- Exercise aim
Each entry that follows should be set down precisely, with its pictures removed.

.....

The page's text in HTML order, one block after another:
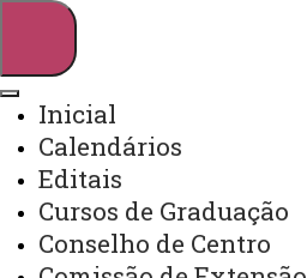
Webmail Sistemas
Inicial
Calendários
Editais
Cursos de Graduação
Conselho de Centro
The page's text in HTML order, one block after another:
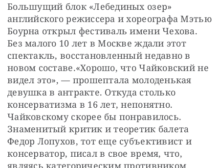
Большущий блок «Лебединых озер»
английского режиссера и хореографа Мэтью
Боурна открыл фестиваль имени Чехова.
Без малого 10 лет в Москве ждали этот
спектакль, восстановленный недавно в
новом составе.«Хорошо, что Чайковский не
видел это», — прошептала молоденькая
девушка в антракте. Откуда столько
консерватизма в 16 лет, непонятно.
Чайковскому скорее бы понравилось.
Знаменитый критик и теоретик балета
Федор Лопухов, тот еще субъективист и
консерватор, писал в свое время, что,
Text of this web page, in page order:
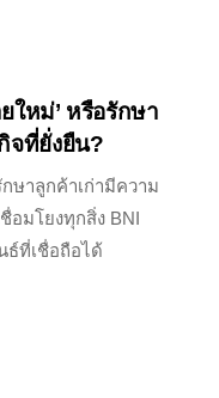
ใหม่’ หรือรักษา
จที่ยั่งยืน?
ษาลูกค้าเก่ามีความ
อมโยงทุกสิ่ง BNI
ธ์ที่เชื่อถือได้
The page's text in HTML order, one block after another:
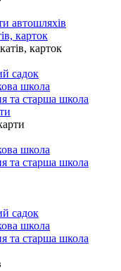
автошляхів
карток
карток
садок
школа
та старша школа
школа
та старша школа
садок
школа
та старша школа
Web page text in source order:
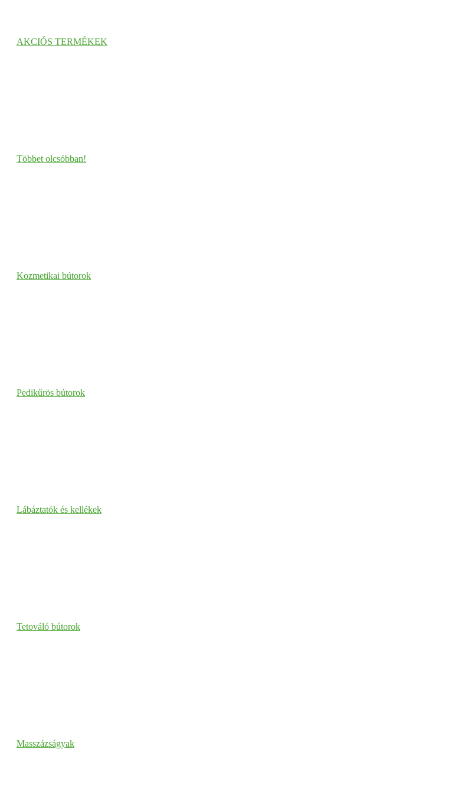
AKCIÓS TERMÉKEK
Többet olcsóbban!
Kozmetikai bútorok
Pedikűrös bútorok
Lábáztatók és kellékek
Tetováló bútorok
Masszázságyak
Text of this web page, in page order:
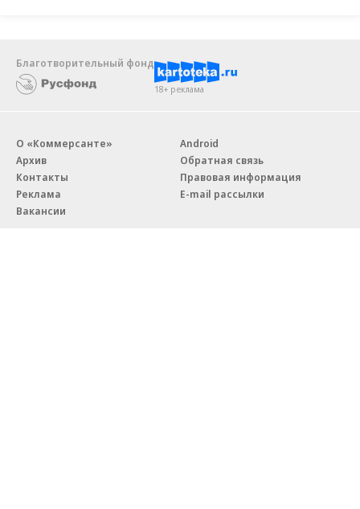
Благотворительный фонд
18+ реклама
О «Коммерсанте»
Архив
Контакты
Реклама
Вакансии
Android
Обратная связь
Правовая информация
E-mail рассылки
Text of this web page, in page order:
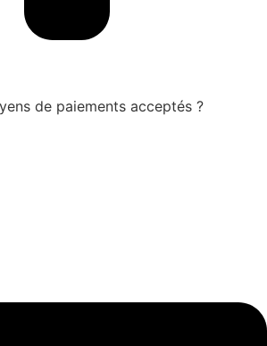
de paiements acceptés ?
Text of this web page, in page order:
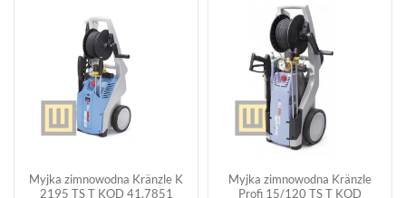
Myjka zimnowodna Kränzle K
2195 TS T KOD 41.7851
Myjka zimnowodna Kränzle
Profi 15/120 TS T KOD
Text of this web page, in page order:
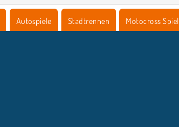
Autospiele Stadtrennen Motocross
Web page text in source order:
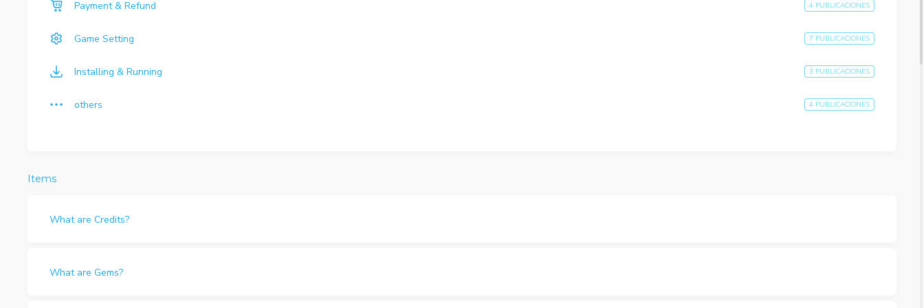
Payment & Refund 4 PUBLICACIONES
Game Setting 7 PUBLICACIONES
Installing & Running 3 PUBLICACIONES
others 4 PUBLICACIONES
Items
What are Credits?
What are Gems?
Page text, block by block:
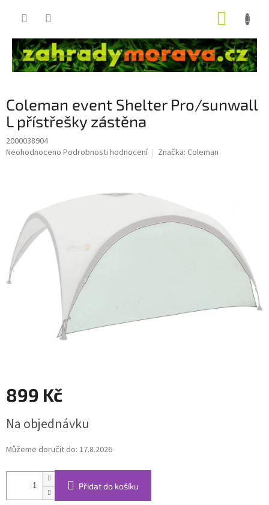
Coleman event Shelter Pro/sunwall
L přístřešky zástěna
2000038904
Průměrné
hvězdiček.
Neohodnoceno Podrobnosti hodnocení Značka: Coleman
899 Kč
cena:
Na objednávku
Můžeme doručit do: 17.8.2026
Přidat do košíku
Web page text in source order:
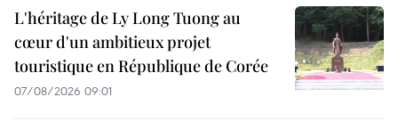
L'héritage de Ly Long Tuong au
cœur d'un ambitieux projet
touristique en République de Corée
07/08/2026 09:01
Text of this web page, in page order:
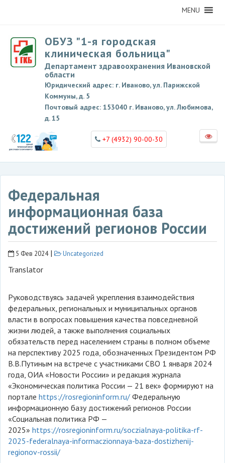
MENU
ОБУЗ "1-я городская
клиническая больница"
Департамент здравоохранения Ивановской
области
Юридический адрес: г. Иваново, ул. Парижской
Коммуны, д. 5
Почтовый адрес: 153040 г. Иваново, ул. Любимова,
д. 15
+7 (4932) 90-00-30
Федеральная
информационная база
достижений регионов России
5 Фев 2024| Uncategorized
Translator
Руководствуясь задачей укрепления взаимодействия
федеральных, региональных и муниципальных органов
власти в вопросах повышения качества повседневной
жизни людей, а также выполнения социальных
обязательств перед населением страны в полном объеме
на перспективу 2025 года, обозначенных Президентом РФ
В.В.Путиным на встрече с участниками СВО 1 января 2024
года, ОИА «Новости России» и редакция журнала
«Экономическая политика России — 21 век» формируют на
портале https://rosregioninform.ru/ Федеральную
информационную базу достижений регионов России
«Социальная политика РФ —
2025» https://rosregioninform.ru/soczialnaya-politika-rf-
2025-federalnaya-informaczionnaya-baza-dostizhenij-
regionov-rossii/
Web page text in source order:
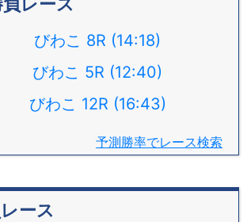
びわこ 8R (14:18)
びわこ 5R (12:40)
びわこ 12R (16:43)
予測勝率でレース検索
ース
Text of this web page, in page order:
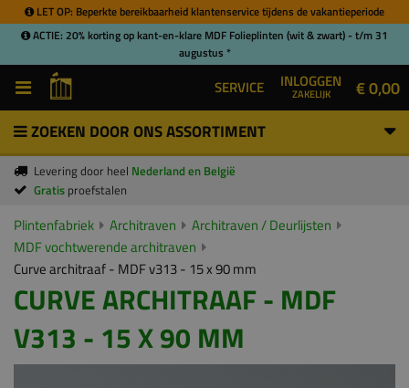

.....

- Answer to the problem
The page's text in HTML order, one block after another:
Webmail Sistemas
Inicial
Calendários
Editais
Cursos de Graduação
Conselho de Centro
The page's text in HTML order, one block after another:
Большущий блок «Лебединых озер»
английского режиссера и хореографа Мэтью
Боурна открыл фестиваль имени Чехова.
Без малого 10 лет в Москве ждали этот
спектакль, восстановленный недавно в
новом составе.«Хорошо, что Чайковский не
видел это», — прошептала молоденькая
девушка в антракте. Откуда столько
консерватизма в 16 лет, непонятно.
Чайковскому скорее бы понравилось.
Знаменитый критик и теоретик балета
Федор Лопухов, тот еще субъективист и
консерватор, писал в свое время, что,
Text of this web page, in page order:
ใหม่’ หรือรักษา
จที่ยั่งยืน?
ษาลูกค้าเก่ามีความ
อมโยงทุกสิ่ง BNI
ธ์ที่เชื่อถือได้
The page's text in HTML order, one block after another:
автошляхів
карток
карток
садок
школа
та старша школа
школа
та старша школа
садок
школа
та старша школа
Web page text in source order:
AKCIÓS TERMÉKEK
Többet olcsóbban!
Kozmetikai bútorok
Pedikűrös bútorok
Lábáztatók és kellékek
Tetováló bútorok
Masszázságyak
Text of this web page, in page order:
Благотворительный фонд
18+ реклама
О «Коммерсанте»
Архив
Контакты
Реклама
Вакансии
Android
Обратная связь
Правовая информация
E-mail рассылки
Text of this web page, in page order:
de paiements acceptés ?
Text of this web page, in page order:
Myjka zimnowodna Kränzle K
2195 TS T KOD 41.7851
Myjka zimnowodna Kränzle
Profi 15/120 TS T KOD
Text of this web page, in page order:
Autospiele Stadtrennen Motocross
Web page text in source order:
Payment & Refund 4 PUBLICACIONES
Game Setting 7 PUBLICACIONES
Installing & Running 3 PUBLICACIONES
others 4 PUBLICACIONES
Items
What are Credits?
What are Gems?
Page text, block by block:
Coleman event Shelter Pro/sunwall
L přístřešky zástěna
2000038904
Průměrné
hvězdiček.
Neohodnoceno Podrobnosti hodnocení Značka: Coleman
899 Kč
cena:
Na objednávku
Můžeme doručit do: 17.8.2026
Přidat do košíku
Web page text in source order:
L'héritage de Ly Long Tuong au
cœur d'un ambitieux projet
touristique en République de Corée
07/08/2026 09:01
Text of this web page, in page order:
MENU
ОБУЗ "1-я городская
клиническая больница"
Департамент здравоохранения Ивановской
области
Юридический адрес: г. Иваново, ул. Парижской
Коммуны, д. 5
Почтовый адрес: 153040 г. Иваново, ул. Любимова,
д. 15
+7 (4932) 90-00-30
Федеральная
информационная база
достижений регионов России
5 Фев 2024| Uncategorized
Translator
Руководствуясь задачей укрепления взаимодействия
федеральных, региональных и муниципальных органов
власти в вопросах повышения качества повседневной
жизни людей, а также выполнения социальных
обязательств перед населением страны в полном объеме
на перспективу 2025 года, обозначенных Президентом РФ
В.В.Путиным на встрече с участниками СВО 1 января 2024
года, ОИА «Новости России» и редакция журнала
«Экономическая политика России — 21 век» формируют на
портале https://rosregioninform.ru/ Федеральную
информационную базу достижений регионов России
«Социальная политика РФ —
2025» https://rosregioninform.ru/soczialnaya-politika-rf-
2025-federalnaya-informaczionnaya-baza-dostizhenij-
regionov-rossii/
Web page text in source order:
びわこ 8R (14:18)
びわこ 5R (12:40)
びわこ 12R (16:43)
予測勝率でレース検索
ース
Text of this web page, in page order:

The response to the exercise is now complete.